HIMSS25 was loaded with transformative sessions about adopting healthcare efficiencies through analytics and Artificial Intelligence (AI), and bustling with AI vendors and investors seeking to transform healthcare delivery. One AI-focused session I found particularly compelling was HL7 AI Standards: Provenance, Fraud Detection, Prevention & Health Equity led by Dr. Julia Skapik, Board Chair at HL7 International, as it called for a patient-centered plan for leaders in the healthcare ecosystem. Here are some of my takeaways from the session.
While AI has been steadily transforming the landscape of patient care, diagnostics, and medical research, its integration into healthcare also raises significant concerns related to patient safety, ethics, and the regulatory environment. Opportunities are vast; yet, we must carefully consider unprecedented technical challenges and ethical concerns which require a patient-centric approach.

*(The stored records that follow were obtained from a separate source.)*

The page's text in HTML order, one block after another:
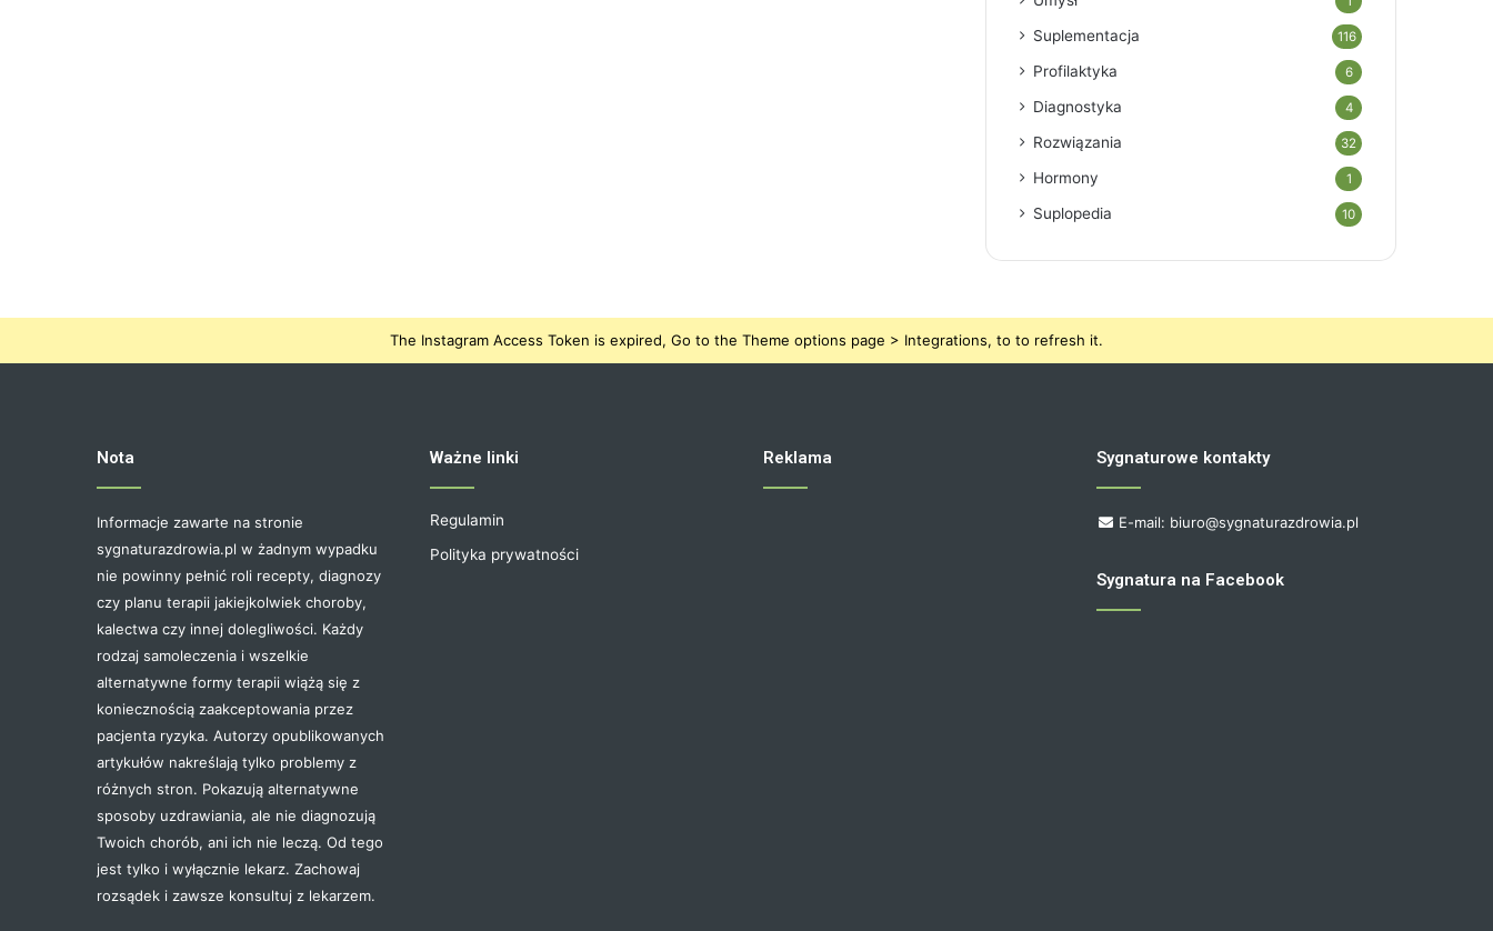
Suplementacja 116
Profilaktyka 6
Diagnostyka 4
Rozwiązania 32
Hormony 1
Suplopedia 10
The Instagram Access Token is expired, Go to the Theme options page > Integrations, to to refresh it.
Nota
Informacje zawarte na stronie
sygnaturazdrowia.pl w żadnym wypadku
nie powinny pełnić roli recepty, diagnozy
czy planu terapii jakiejkolwiek choroby,
kalectwa czy innej dolegliwości. Każdy
rodzaj samoleczenia i wszelkie
alternatywne formy terapii wiążą się z
koniecznością zaakceptowania przez
pacjenta ryzyka. Autorzy opublikowanych
artykułów nakreślają tylko problemy z
różnych stron. Pokazują alternatywne
sposoby uzdrawiania, ale nie diagnozują
Twoich chorób, ani ich nie leczą. Od tego
jest tylko i wyłącznie lekarz. Zachowaj
rozsądek i zawsze konsultuj z lekarzem.
Ważne linki
Regulamin
Polityka prywatności
Reklama Sygnaturowe kontakty
E-mail: biuro@sygnaturazdrowia.pl
Sygnatura na Facebook
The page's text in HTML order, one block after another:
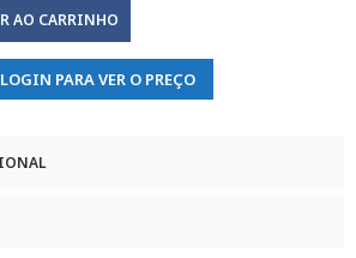
AO CARRINHO
PARA VER O PREÇO
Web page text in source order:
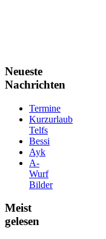
Neueste
Nachrichten
Termine
Kurzurlaub
Telfs
Bessi
Ayk
A-
Wurf
Bilder
Meist
gelesen
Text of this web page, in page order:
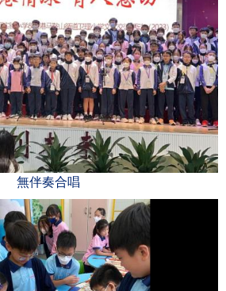
無伴奏合唱
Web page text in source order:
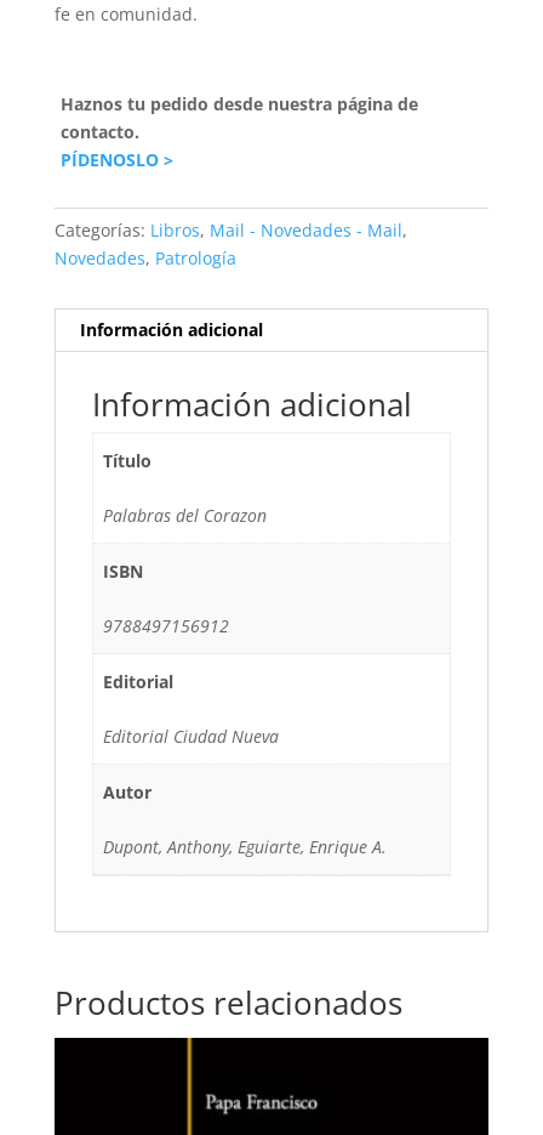
fe en comunidad.
Haznos tu pedido desde nuestra página de
contacto.
PÍDENOSLO >
Categorías: Libros, Mail - Novedades - Mail,
Novedades, Patrología
Información adicional
Información adicional
Título
Palabras del Corazon
ISBN
9788497156912
Editorial
Editorial Ciudad Nueva
Autor
Dupont, Anthony, Eguiarte, Enrique A.
Productos relacionados
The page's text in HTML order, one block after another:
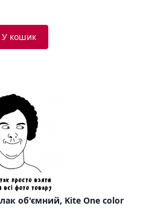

AI is a tool for frontline healthcare workers to flag potential health risks, assist in surgeries, and analyze medical imaging scans. On the administrative end, AI can be used to analyze enormous data sets for clinical research and assist in scheduling and billing workflows to significantly reduce administrative burden.

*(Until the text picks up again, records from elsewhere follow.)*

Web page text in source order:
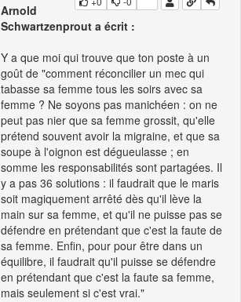
Arnold
Schwartzenprout a écrit :
Y a que moi qui trouve que ton poste à un
goût de "comment réconcilier un mec qui
tabasse sa femme tous les soirs avec sa
femme ? Ne soyons pas manichéen : on ne
peut pas nier que sa femme grossit, qu'elle
prétend souvent avoir la migraine, et que sa
soupe à l'oignon est dégueulasse ; en
somme les responsabilités sont partagées. Il
y a pas 36 solutions : il faudrait que le maris
soit magiquement arrêté dès qu'il lève la
main sur sa femme, et qu'il ne puisse pas se
défendre en prétendant que c'est la faute de
sa femme. Enfin, pour pour être dans un
équilibre, il faudrait qu'il puisse se défendre
en prétendant que c'est la faute sa femme,
mais seulement si c'est vrai."
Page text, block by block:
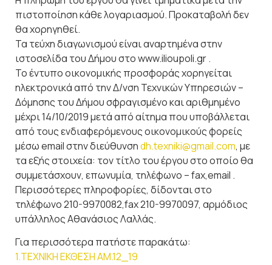
πιστοποίηση κάθε λογαριασμού. Προκαταβολή δεν
θα χορηγηθεί.
Τα τεύχη διαγωνισμού είναι αναρτημένα στην
ιστοσελίδα του Δήμου στο www.ilioupoli.gr .
Το έντυπο οικονομικής προσφοράς χορηγείται
ηλεκτρονικά από την Δ/νση Τεχνικών Υπηρεσιών –
Δόμησης του Δήμου σφραγισμένο και αριθμημένο
μέχρι 14/10/2019 μετά από αίτημα που υποβάλλεται
από τους ενδιαφερόμενους οικονομικούς φορείς
μέσω email στην διεύθυνσηdh.texniki@gmail.com, με
τα εξής στοιχεία: τον τίτλο του έργου στο οποίο θα
συμμετάσχουν, επωνυμία, τηλέφωνο – fax,email .
Περισσότερες πληροφορίες, δίδονται στο
τηλέφωνο 210-9970082,fax 210-9970097, αρμόδιος
υπάλληλος Αθανάσιος Λαλλάς.
Για περισσότερα πατήστε παρακάτω:
1.ΤΕΧΝΙΚΗ ΕΚΘΕΣΗ ΑΜ.12_19
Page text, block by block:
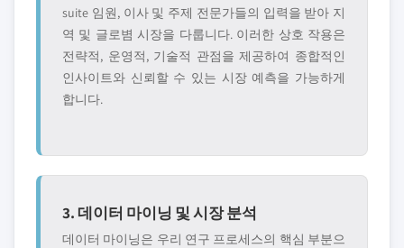
suite 임원, 이사 및 주제 전문가들의 입력을 받아 지
역 및 글로볌 시장을 다룹니다. 이러한 상호 작용은
전략적, 운영적, 기술적 관점을 제공하여 종합적인
인사이트와 신뢰할 수 있는 시장 예측을 가능하게
합니다.
3. 데이터 마이닝 및 시장 분석
데이터 마이닝은 우리 연구 프로세스의 핵심 부분으
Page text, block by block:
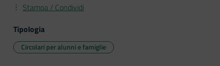
Stampa / Condividi
Tipologia
Circolari per alunni e famiglie

Nonetheless, AI challenges in healthcare create significant hurdles for adoption and implementation
- Trust: There is a lack of transparency in AI algorithms (aka, the “black box” problem). Many healthcare professionals and patients may not understand how AI reaches its conclusions, leading to a trust deficit.
- Bias: Because AI systems are data driven, they are only as good as the data they’re trained on. This raises concerns about bias. If the data is incomplete or unrepresentative, AI models may produce biased outcomes (more here), potentially exacerbating health disparities.
- Privacy: The integration of AI into healthcare has raised ethical concerns, particularly around patient privacy and data security. AI systems often require access to sensitive health data, and this creates a need for strong data protection protocols. If not carefully regulated, there’s a risk of misuse or unauthorized access to this data.
- Human Participation in Decision Making: Some are afraid that AI might replace human judgment in critical healthcare decisions, diminishing the importance of the human element in patient care.
- Regulations: The regulatory framework for AI in healthcare is still evolving, and it must strike a balance between innovation and safety. Regulators are working to establish guidelines that ensure AI technologies are safe and effective before they reach the market; however, these guidelines must also be flexible enough to accommodate rapid advancements in technology.
Again, with great power comes great responsibility. As we enter a new phase of AI adoption, a major concern is ensuring accountability of this tool, delineating clear responsibilities if an AI system makes an error. We must define the roles and responsibilities of AI developers, healthcare providers, and regulators to ensure accountability in the event of an AI failure, in order to protect human rights.
We must play an active role in the development of AI in healthcare
As healthcare technologists and industry experts, we have a critical role to play in ensuring the responsible development of AI in healthcare. First, we must advocate for transparency in AI algorithms by pushing for explainable AI models that clearly show how they arrive at their decisions. Second, we must prioritize inclusivity in the data sets we use to train AI, ensuring the data represent diverse populations to reduce bias. Third, we must work closely with regulatory bodies to ensure AI technologies are thoroughly tested and meet safety standards before being deployed in healthcare settings.
1upHealth is participating in the development of transparent, inclusive, and safe AI solutions by enabling secure, standardized health data exchange on the most advanced platform in the market. Not only does our 1up Platform provide the privacy and security needed to protect patient information, it also provides computable, high-quality data sets with the key insights needed to reduce bias and enhance patient care. We’re excited to continue along this journey. The future of AI in this industry is amazing!
Closing thoughts
AI has the potential to revolutionize healthcare, but it must be approached with caution. The challenges of transparency, bias, ethics, and regulation are significant, but not insurmountable. By working together as healthcare technology experts, regulatory professionals, and health practitioners, we can take a patient-centric approach to creating AI systems that improve patient care while safeguarding privacy, security, and human dignity.